3. And predicting the data by using the trained model.

Experiments find that the named entity recognition model trained by BiLSTM +CRF can well recognize personal information texts and has good generalization capability.

The crime history information of the suspects is also derived from inquiry records, and the invention uses rules to extract the history information of the suspects, and the main process is as follows:

2. Traversing the segmented sentence uses a regular expression (python language) ". Is? Is? Court department? And matching sentences, wherein the sentences which can be successfully matched are historical criminal information of the suspects.

The invention mainly adopts rules to extract the cases of criminal suspects, and the extraction process is as follows:

1. finding out a description text of the case facts through the segmentation model;

2. traversing all the selected paragraphs, and matching four words of 'crime process' in the question sentence, wherein the successfully matched paragraphs are descriptive paragraphs of case facts.

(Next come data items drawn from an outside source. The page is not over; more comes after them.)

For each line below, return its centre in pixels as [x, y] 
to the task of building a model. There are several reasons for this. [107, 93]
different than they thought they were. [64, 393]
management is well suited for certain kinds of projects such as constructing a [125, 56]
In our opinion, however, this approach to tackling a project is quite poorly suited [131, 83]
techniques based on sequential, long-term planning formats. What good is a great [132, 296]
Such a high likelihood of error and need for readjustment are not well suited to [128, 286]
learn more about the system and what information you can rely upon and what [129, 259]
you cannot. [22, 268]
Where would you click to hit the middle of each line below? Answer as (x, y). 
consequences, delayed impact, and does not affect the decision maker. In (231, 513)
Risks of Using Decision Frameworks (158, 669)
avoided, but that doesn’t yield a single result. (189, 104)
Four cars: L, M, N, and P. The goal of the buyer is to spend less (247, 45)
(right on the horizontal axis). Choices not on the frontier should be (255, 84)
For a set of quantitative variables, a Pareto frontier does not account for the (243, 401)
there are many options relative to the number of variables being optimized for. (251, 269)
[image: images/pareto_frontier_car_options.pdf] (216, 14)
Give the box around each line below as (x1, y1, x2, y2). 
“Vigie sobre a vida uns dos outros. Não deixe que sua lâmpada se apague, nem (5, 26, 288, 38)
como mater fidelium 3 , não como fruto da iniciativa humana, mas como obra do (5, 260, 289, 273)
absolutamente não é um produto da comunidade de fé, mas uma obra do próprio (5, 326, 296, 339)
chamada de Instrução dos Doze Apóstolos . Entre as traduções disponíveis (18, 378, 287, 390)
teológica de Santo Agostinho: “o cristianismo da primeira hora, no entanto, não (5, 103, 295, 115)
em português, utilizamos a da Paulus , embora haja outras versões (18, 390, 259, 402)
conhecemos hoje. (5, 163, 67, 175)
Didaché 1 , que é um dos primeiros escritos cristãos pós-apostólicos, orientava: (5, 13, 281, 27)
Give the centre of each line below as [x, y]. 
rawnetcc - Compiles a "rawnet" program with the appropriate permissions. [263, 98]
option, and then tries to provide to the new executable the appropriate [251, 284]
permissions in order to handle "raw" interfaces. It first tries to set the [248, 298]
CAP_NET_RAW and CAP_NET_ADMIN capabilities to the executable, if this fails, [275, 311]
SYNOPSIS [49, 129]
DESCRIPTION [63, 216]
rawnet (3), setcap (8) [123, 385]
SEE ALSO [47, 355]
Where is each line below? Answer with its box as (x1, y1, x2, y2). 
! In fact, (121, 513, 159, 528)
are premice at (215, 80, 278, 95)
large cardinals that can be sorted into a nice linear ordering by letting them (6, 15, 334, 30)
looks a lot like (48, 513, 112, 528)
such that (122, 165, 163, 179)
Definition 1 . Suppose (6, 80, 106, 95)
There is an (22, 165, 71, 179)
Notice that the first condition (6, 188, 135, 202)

The construction of the victim case facts is similar to the construction method of criminal suspects case facts, except that the victim case facts are extracted from the query strokes of the victim.

Step 4, generating a case image tree

And associating the extracted case information with the case elements defined on the case image tree, and visually displaying the case image tree.

In summary, the above embodiments are only preferred embodiments of the present invention, and are not intended to limit the scope of the present invention. Any modification, equivalent replacement, improvement, etc. made within the spirit and principle of the present invention should be included in the protection scope of the present invention.

Claims

1. The case portrait mining method for court trial viewing is characterized by comprising the following steps:

step 2, defining a case image tree model;

Step 32, extracting personal information in paragraphs classified as personal information, and extracting crime history information of a suspected person; for paragraphs classified as case facts, extracting case fact information in the paragraphs;

step 4, according to the personal information and the case fact information obtained in the step 3, associating the extracted case information with case elements defined on the case image tree, and filling the case image tree model in the step 2 to obtain the case image tree;

The specific method in step 31 is as follows:

In the prediction stage, firstly obtaining BERT model output of a prediction sample, then respectively calculating Euclidean distance between the output and s ₁、s₂、s₃, and finally classifying the sample to be predicted into a category with the minimum Euclidean distance; after the BERT language model is trained, the BERT language model is adjusted by adopting measurement learning, and then a sample is predicted and output by using the adjusted BERT language model; wherein, the method for adjusting the pre-training BERT language model by using metric learning comprises the following steps:

similarity of two samples is measured by adopting Euclidean distance, and a specific loss function is as follows:

f represents a BERT pre-training model, x ⁱ¹ and x ⁱ² are training data from different categories in the training data set, and a random gradient descent algorithm is used for maximizing the loss function during training;

In the step 32, the method for extracting the case fact information of the criminal suspects is as follows:

selecting paragraphs classified as case facts in the query strokes;

traversing all the selected paragraphs, and matching four words of a crime process in the question sentence, wherein the successfully matched paragraphs are description paragraphs of case facts;

the case fact extraction of the victim is based on the query stroke of the victim, and the extraction method is consistent with that of the criminal suspects;

the crime history information extraction method of the suspects comprises the following steps:

2. The case image mining method for court trial viewing according to claim 1, wherein in the step 32, the method for extracting the personal information is as follows:

3. The case representation mining method for court trial viewing according to claim 1, wherein in the step 32, personal information is extracted using a named entity recognition method.